Risk modelling and analytics specialist RMS has released its estimate for insured property losses from the earthquake that struck the Kumamoto region of Kyushu, Japan in April, putting an estimated range of $800m to $1.2 billion on the event.
The insured loss estimate from RMS is lower than the more typical opinion that insurance and reinsurance markets will likely end up shouldering around $2 billion of losses due to the April 15th Mw7.0 Japan earthquake and the earlier April 14th Mw6.4 earthquake that struck the region.
But RMS’ estimate of insured losses appears based solely on the larger Mw7.0 quake on April 15th, which could explain the lower estimate to a degree.
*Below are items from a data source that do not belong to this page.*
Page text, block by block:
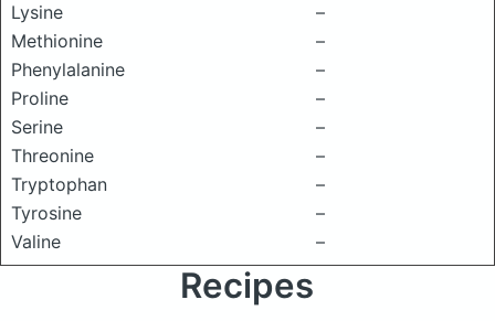
Lysine
–
Methionine
–
Phenylalanine
–
Proline
–
Serine
–
Threonine
–
Tryptophan
–
Tyrosine
–
Valine
–
Recipes
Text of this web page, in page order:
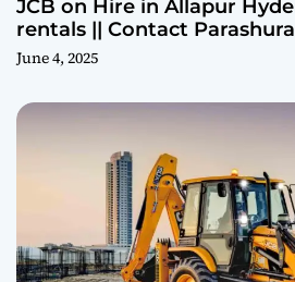
JCB on Hire in Allapur
rentals || Contact
June 4, 2025
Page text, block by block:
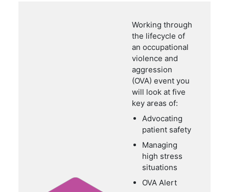
Working through
the lifecycle of
an occupational
violence and
aggression
(OVA) event you
will look at five
key areas of:
Advocating
patient safety
Managing
high stress
situations
OVA Alert
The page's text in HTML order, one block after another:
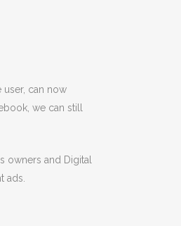
user, can now
we can still
owners and Digital
ads.

However, market sources have said that it is expected that insurers won’t be able to distinguish between damage from the two quakes resulting in losses being treated as a single event.
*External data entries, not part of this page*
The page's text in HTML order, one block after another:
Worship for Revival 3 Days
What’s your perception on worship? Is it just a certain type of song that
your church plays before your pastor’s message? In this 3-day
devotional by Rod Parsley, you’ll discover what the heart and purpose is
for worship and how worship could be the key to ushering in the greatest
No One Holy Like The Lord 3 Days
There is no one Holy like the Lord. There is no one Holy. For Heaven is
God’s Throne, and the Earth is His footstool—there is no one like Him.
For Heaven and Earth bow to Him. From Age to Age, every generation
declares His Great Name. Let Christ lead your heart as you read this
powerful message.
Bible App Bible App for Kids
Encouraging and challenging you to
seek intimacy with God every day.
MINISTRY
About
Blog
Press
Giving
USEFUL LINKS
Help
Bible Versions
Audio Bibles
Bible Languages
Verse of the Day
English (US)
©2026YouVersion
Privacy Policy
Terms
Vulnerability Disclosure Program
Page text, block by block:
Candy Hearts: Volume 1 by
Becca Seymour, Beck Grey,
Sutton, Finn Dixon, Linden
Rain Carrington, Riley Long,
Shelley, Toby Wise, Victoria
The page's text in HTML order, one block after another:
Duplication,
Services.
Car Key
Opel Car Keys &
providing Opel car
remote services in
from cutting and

Fellow risk modelling firm AIR Worldwide put its estimate at $1.7 billion to $2.9 billion of insurance and reinsurance losses, while Aon Benfield’s Impact Forecasting estimated that insurance and reinsurance costs would exceed $2 billion.
At the same time as releasing an estimate of insurance industry losses, RMS has also increased its estimate of economic losses caused by the Japanese earthquakes, raising that figure from the initial estimate of up to $3.5 billion it reported just after the event, to a new range of $5.5 billion to $7.5 billion.
RMS’ insured loss estimate for the quakes, of up to $1.2 billion, is based on assumed insurance penetration rates and solely for physical damage to property due to ground-shaking, fire following the earthquake and liquefaction.
The estimate from RMS does not include insurance losses due to business interruption or alternative living expense impacts, damage to infrastructure, damage to Kumamoto Castle, land damage, workers’ compensation, post-event loss amplification such as economic demand surge and price increases, marine and cargo assets, or auto.
Financial analysts have also pushed for a higher insurance and reinsurance loss, with analysts at J.P. Morgan Cazanove saying the final tally could be as high as $3 billion and that added to other recent global catastrophe events insurance and reinsurance firms catastrophe budgets would be exceeded in the second-quarter.
Renee Lee, senior earthquake engineer at RMS, explained the revised economic loss estimate; “The updated economic damage estimate reflects the evolution of the building damage statistics from the April 14 and 15 events, detailed data gathered through reconnaissance by RMS engineers and scientists, and revisions to the US Geological Survey ShakeMap. Our understanding of the events in Kumamoto takes into account this new information.”
The final cost to insurance and reinsurance markets, as well as any exposed ILS fund or sidecar positions, could take some time to become fully clear. The difference between estimates from agencies is typical, it’s extremely rare for insured loss estimates to align due to differing methodologies and opinions on the science behind the disaster.